Quelques années passées comme urbaniste dans le privé, après avoir décroché son diplôme de Sciences-Po, lui ont donné envie de passer le concours de l’Ena, pour entrer à l’Inspection générale des affaires sociales. Féministe convaincue, elle s’est amusée de voir certains stagiaires masculins de l’Ena « se sentir dévalorisés par le battage médiatique fait autour de la promo ». En stage, on lui a parfois dit avec envie : « Cela sera plus facile pour vous, car les femmes sont privilégiées, il y a des quotas. » Elle dit n’avoir jamais subi de discrimination, à l’exception d’un maire qui lui a lancé : « Merci mon petit chat » en plein conseil municipal… « Sur le moment, je n’ai pas su quoi répondre », regrette-t-elle. Des femmes présentes lui ont ensuite manifesté leur solidarité, en privé. « Dans l’avenir, je vais essayer de garder ma porte ouverte pour celles qui arriveront après moi. Toutes les femmes de pouvoir ne le font pas. »

La tranquille, Juliette Oury, 26 ans

tranquille_Vincent-Ferrané

Juliette Oury © Vincent Ferrané

Dans sa famille, fille ou garçon, on devient ingénieur, haut fonctionnaire ou normalien. Pas de problème de « dévalorisation de soi », comme elle a souvent constaté chez ses camarades. Juliette, qui a joué dans l’équipe de foot de l’Ena, a fait math spé et l’Ecole nationale des ponts et chaussées avant de se découvrir une vocation pour le service public et « l’intérêt collectif ». Elle a passé le concours de Sciences-Po avant celui de l’Ena. En stage, elle s’est confrontée à la réalité du terrain : « Combien de fois ai-je entendu des propos paternalistes, du style : “Vous pourriez être ma fille”. Cela m’étonnerait qu’un stagiaire de l’Ena s’entende dire par une femme, dans une préfecture ou un tribunal, qu’il pourrait être son fils. » Dans les services où elle est passée, on lui a conseillé d’adopter un uniforme passe-partout : « Un jour, j’avais fait un bun un peu haut. Une chef de service m’a recommandé de faire un chignon plus bas. » Les femmes sont parfois les meilleures gardiennes du temple sexiste.

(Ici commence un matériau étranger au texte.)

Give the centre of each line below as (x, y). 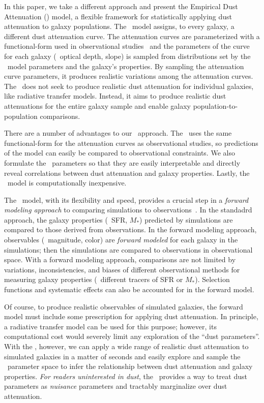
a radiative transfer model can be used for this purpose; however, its (110, 326)
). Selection (212, 279)
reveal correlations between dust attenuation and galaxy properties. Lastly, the (127, 173)
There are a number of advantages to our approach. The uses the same (118, 133)
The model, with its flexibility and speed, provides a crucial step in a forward (126, 199)
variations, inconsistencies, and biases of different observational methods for (122, 269)
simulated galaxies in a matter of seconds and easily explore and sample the (122, 356)
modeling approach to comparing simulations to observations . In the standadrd (128, 210)
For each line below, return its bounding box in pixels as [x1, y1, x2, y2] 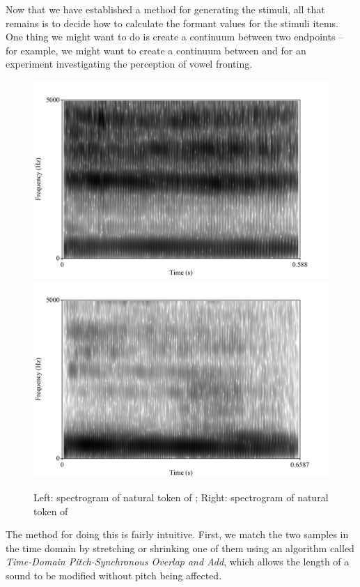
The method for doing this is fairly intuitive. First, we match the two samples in [6, 527, 349, 542]
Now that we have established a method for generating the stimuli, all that [6, 2, 325, 16]
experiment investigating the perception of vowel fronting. [6, 56, 253, 71]
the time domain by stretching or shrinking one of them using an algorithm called [6, 540, 354, 555]
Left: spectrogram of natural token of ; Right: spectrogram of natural [33, 489, 329, 504]
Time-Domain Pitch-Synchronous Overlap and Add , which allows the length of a [6, 554, 350, 569]
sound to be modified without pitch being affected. [6, 567, 222, 582]
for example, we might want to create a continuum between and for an [6, 43, 306, 57]
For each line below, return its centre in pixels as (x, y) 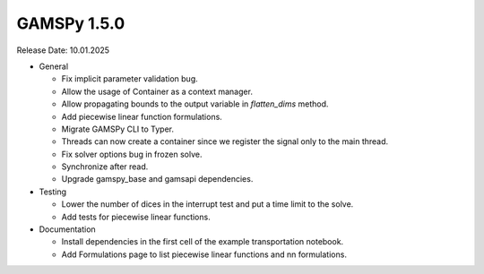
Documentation (67, 229)
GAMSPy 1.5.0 (71, 23)
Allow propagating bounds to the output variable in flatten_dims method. (195, 104)
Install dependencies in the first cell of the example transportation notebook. (203, 242)
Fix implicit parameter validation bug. (130, 79)
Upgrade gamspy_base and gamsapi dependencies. (157, 179)
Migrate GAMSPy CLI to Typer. (118, 129)
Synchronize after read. (105, 167)
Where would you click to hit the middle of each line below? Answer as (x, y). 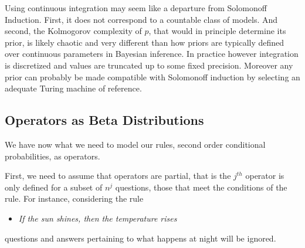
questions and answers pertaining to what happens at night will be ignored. (140, 238)
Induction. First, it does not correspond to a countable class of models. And (141, 19)
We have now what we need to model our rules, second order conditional (135, 144)
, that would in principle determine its (217, 31)
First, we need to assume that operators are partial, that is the (118, 176)
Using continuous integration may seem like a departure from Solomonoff (136, 8)
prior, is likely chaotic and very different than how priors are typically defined (145, 42)
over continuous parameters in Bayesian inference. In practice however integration (152, 54)
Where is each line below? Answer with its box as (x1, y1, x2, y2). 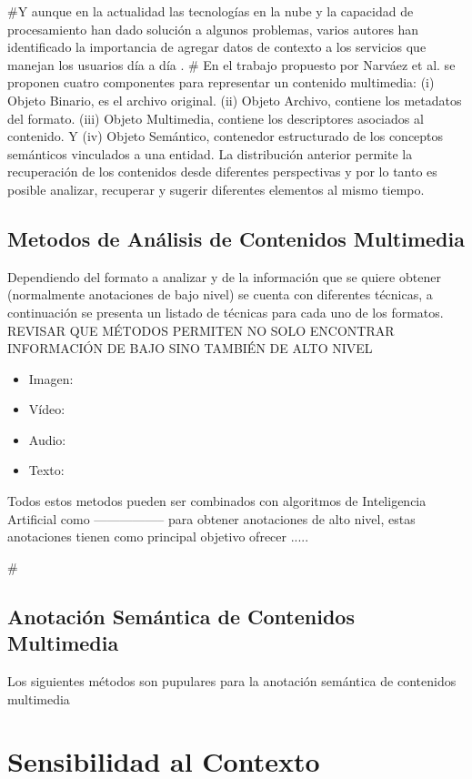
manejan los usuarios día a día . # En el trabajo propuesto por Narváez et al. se (7, 55, 456, 74)
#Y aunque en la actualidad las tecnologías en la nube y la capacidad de (7, 2, 414, 20)
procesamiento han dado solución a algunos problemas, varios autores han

L’optimiste, Anastasia Iline, 34 ans

optimiste_Vincent-Ferrané

Anastasia Iline © Vincent Ferrané

Après sept ans d’études et sept années passées à diriger des services d’archives comme conservateur du Patrimoine, cette Marseillaise a réussi le concours de l’Ena. « Beaucoup de gens en sont capables, il suffit d’avoir de l’endurance », assure-t-elle. S’il y a moins de filles que de garçons qui osent se présenter, c’est, dit-elle, beaucoup par autocensure. L’éducation des petites filles les conditionne : « À l’école primaire, on me félicitait et on m’encourageait pour ma sagesse, alors qu’on valorisait l’audace et la rébellion des garçons. » À l’Ena, Anastasia a constaté que le regard extérieur n’avait guère changé depuis ses années d’école : « Lors d’une rencontre avec des journalistes, ceux-ci n’ont interviewé que les garçons. Comme si l’image d’un énarque ne pouvait être que masculine. » Fière d’appartenir à la promotion Churchill, saluée par la presse comme la « promotion parité », elle ne souhaite pas non plus que celle-ci soit cataloguée « féministe » et attend avec optimisme la fin des discriminations : « Cela va s’arranger », dit-elle, persuadée que le problème est « générationnel ».